Alan Moore's Gallifrey Inspired Later Time Wars In Doctor Who
The Gallifrey of Alan Moore's comic strips was hugely influential on the Doctor Who books of the 1990s and early 2000s. Writer Lawrence Miles drew from the idea of the Time Lords fighting a war from the future in his Eighth Doctor novel Alien Bodies. Instead of the Order of the Black Sun, the Time Lords were at war with a mysterious foe known simply as "the Enemy." This war eventually led to the destruction of Gallifrey in the novel The Ancestor Cell - an event wrongly believed to have ended the war.
Author Lawrence Miles name-checked the influence of Alan Moore's Gallifrey strips in a blog post entitled "1979," referencing the year that Doctor Who Magazine began publishing under the original name Doctor Who Weekly. Moore's mystical representation of Gallifrey is also a clear influence on Marc Platt's Virgin New Adventures novels, which further expanded the history of the Time Lords prior to the Doctor's birth. The influence of these comic and literary conflicts came to its inevitable conclusion in 2005, when Russell T. Davies' revived Doctor Who TV series revealed a Time War as part of its new mythology, carrying Alan Moore's influence into the present.
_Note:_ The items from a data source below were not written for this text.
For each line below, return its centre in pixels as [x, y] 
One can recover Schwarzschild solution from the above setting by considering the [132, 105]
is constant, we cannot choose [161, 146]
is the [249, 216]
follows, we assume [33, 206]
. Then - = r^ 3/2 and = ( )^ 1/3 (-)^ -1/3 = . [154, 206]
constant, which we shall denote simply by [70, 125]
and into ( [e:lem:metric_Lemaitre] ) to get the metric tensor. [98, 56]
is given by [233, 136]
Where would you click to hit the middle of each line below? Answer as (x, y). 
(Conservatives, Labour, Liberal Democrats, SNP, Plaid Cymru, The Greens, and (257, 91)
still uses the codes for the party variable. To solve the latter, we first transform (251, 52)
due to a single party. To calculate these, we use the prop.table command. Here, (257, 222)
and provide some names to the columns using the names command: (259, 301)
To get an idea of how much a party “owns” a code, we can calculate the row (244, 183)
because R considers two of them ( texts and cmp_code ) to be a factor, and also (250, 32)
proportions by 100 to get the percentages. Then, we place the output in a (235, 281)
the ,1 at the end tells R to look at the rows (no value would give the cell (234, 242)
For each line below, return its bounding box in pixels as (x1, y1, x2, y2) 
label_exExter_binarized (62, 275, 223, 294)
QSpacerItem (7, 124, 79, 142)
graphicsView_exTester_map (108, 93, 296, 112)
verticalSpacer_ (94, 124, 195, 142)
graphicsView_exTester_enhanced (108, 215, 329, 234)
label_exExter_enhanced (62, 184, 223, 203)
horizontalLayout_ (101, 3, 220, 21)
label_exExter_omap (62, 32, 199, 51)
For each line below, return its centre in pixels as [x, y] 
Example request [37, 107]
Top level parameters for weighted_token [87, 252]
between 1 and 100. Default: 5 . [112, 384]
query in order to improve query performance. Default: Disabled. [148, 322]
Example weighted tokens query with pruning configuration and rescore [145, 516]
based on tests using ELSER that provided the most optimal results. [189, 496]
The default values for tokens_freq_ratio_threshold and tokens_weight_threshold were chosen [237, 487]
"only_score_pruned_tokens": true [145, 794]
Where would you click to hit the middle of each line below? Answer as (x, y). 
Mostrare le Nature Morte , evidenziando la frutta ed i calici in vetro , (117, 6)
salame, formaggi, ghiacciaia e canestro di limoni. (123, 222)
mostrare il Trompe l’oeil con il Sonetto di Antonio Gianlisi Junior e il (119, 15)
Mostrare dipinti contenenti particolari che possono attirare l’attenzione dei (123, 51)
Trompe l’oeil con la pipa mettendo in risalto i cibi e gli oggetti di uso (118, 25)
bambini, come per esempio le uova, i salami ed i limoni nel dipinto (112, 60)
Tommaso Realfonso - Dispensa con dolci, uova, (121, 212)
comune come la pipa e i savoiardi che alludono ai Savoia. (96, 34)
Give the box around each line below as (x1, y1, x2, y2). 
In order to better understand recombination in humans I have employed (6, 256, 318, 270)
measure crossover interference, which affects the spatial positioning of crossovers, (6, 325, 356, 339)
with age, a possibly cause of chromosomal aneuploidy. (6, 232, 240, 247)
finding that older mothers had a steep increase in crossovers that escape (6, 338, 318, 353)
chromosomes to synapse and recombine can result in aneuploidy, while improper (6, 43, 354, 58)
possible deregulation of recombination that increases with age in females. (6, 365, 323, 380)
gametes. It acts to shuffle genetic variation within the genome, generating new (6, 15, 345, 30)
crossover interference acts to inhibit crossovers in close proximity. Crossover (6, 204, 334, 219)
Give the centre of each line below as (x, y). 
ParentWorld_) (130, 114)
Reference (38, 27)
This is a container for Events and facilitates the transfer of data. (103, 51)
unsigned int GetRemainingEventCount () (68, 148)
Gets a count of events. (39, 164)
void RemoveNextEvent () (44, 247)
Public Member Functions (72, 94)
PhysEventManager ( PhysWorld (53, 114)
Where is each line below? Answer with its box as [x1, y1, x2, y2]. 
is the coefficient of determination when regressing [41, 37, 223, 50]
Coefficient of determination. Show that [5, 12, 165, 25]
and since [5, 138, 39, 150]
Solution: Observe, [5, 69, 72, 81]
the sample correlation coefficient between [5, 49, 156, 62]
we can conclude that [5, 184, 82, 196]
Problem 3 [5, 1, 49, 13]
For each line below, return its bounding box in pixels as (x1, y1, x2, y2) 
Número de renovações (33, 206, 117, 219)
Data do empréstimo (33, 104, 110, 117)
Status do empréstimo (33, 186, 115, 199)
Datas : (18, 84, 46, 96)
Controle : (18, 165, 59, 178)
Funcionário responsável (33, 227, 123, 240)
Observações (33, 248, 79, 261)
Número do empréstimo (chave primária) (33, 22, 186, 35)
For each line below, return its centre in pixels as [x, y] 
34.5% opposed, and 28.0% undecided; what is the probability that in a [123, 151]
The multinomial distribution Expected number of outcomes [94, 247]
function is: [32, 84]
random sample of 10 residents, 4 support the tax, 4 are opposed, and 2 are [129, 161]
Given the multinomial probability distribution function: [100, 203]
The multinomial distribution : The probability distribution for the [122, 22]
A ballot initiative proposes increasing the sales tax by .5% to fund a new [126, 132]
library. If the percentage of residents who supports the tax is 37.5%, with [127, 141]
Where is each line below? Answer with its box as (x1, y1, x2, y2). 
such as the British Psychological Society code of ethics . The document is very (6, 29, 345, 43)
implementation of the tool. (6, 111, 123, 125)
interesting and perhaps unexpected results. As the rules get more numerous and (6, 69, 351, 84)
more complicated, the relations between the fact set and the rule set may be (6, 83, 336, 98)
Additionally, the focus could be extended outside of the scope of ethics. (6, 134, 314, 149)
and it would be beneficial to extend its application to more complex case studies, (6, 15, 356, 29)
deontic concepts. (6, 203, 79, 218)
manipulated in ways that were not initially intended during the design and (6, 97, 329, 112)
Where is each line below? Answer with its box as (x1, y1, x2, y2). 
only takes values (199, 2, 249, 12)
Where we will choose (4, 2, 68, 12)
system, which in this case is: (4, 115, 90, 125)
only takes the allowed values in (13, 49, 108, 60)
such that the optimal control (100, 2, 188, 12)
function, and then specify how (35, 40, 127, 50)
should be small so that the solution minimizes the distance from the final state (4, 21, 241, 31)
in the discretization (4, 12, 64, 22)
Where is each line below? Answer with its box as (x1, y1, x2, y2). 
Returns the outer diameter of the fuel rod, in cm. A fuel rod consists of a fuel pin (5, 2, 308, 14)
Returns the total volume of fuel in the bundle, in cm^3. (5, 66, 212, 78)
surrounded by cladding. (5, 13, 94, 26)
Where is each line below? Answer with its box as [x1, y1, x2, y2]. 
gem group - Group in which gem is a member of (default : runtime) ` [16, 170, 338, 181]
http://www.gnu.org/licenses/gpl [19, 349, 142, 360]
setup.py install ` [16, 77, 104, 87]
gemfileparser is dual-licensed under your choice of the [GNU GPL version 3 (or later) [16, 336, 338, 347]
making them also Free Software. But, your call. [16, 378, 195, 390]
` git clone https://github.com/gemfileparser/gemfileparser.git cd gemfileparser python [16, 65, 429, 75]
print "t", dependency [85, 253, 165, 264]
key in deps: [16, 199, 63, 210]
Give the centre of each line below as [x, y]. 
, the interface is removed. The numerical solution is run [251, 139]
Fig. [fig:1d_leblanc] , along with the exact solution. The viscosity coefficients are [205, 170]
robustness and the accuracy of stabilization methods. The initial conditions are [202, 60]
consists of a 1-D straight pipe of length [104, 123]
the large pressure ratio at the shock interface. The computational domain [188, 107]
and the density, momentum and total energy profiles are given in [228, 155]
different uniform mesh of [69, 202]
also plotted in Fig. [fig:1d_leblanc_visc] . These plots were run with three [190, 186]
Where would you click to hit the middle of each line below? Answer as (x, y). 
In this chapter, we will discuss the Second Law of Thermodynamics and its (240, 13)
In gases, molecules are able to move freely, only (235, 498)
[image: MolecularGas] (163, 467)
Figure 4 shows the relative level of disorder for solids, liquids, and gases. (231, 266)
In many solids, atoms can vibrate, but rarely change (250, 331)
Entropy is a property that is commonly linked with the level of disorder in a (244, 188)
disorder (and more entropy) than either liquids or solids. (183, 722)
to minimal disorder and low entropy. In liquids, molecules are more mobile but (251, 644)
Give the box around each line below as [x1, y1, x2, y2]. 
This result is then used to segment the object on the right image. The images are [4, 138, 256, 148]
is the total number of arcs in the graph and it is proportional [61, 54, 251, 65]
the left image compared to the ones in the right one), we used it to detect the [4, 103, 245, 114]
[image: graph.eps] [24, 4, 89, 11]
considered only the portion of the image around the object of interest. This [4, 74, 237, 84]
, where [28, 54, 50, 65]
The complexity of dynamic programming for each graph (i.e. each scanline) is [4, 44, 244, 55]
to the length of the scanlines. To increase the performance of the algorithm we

The Time Lords Vs. Daleks Was Doctor Who's "Last Great Time War"
Despite being restored at an undisclosed point after the final Eighth Doctor novel, Lance Park's The Gallifrey Chronicles, Gallifrey was destroyed yet again. Echoing the Doctor Who books' war against the Enemy, John Hurt's War Doctor realized that the destruction of Gallifrey was the only way to stop the Time Lords and Daleks fighting. In another similarity to the book story, it was revealed in Doctor Who season 1, episode 12, "Bad Wolf" that the Daleks survived, and the presumed destruction of the Doctor's own planet was for naught.
Interestingly, Russell T. Davies pinpointed the inciting incident for the war between the Time Lords and Daleks as the serial "Genesis of the Daleks." In that story, the Fourth Doctor is sent to stop the Daleks being created at the behest of the Time Lords. RTD outlined this incident in the Doctor Who Annual 2006 in a short expository story called "Meet the Doctor." It was an interesting flip of Alan Moore's "Star Death" strip, placing the Doctor in the role of Fenris the Hellbringer.
The Doctor's inability to commit Dalek genocide would define the character, and ultimately lead to the devastating effects of the Last Great Time War. Christopher Eccleston's Ninth Doctor refers to the "Last Great Time War" in Doctor Who season 1, episode 6, "Dalek". This is in deference to the two earlier conflicts imagined by both Alan Moore and Lawrence Miles in the comic strips and novels. With the Time Lords seemingly destroyed, the temporal battlefields of Doctor Who have fallen silent for now, but the Time Lords and their enemies have a habit of returning to create problems for the Doctor, continuing the story first imagined by the legendary Alan Moore.